(Records contained in a dataset):
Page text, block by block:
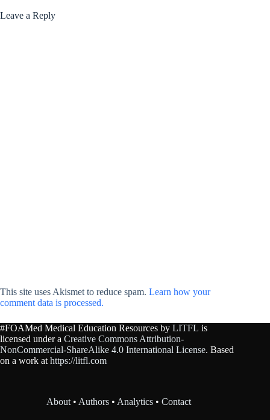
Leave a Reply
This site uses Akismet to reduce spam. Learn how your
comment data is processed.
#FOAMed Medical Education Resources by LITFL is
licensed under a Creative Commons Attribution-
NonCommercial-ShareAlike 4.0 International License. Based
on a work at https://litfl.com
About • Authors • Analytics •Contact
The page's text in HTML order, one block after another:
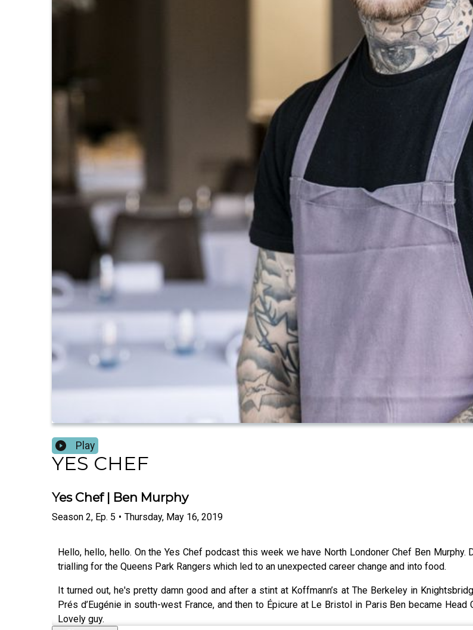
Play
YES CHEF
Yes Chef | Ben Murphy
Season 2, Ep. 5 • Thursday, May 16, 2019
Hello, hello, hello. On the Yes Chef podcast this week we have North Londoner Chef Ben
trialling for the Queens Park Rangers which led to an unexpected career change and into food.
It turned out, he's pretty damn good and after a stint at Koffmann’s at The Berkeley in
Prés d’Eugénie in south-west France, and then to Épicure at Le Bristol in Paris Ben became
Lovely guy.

==

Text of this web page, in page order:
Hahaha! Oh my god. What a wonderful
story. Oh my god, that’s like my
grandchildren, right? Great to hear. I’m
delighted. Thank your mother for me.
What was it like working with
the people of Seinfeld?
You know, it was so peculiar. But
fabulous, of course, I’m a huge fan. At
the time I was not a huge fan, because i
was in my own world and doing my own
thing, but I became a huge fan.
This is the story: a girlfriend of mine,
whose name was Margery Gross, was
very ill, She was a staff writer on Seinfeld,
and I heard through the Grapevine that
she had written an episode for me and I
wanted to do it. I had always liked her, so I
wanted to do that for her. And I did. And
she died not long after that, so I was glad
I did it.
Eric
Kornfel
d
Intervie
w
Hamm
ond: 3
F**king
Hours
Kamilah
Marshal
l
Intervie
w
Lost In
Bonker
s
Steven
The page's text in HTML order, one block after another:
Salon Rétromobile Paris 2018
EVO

==

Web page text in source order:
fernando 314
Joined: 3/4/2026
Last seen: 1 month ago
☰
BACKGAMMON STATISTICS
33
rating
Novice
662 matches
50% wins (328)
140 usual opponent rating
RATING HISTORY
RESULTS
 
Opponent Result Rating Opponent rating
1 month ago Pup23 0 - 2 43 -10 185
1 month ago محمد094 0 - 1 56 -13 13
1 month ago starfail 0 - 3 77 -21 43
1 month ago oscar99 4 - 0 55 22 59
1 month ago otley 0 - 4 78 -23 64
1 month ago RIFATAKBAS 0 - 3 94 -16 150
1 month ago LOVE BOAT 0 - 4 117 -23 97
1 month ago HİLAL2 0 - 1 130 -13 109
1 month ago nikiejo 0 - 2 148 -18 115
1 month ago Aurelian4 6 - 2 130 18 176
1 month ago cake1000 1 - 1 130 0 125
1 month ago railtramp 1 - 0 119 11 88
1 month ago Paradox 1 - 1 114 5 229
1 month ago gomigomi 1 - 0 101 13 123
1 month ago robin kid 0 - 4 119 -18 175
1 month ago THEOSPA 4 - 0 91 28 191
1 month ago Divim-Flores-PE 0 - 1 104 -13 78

(Task): Nothing outside the stretch above, from the line with "on a work at https://litfl.com" through the line with "Lovely guy.", is set down. Transcribe that stretch exactly, ends included, but not its pictures.

(Finished exercise):
on a work at https://litfl.com
About • Authors • Analytics •Contact
The page's text in HTML order, one block after another:
Play
YES CHEF
Yes Chef | Ben Murphy
Season 2, Ep. 5 • Thursday, May 16, 2019
Hello, hello, hello. On the Yes Chef podcast this week we have North Londoner Chef Ben
trialling for the Queens Park Rangers which led to an unexpected career change and into food.
It turned out, he's pretty damn good and after a stint at Koffmann’s at The Berkeley in
Prés d’Eugénie in south-west France, and then to Épicure at Le Bristol in Paris Ben became
Lovely guy.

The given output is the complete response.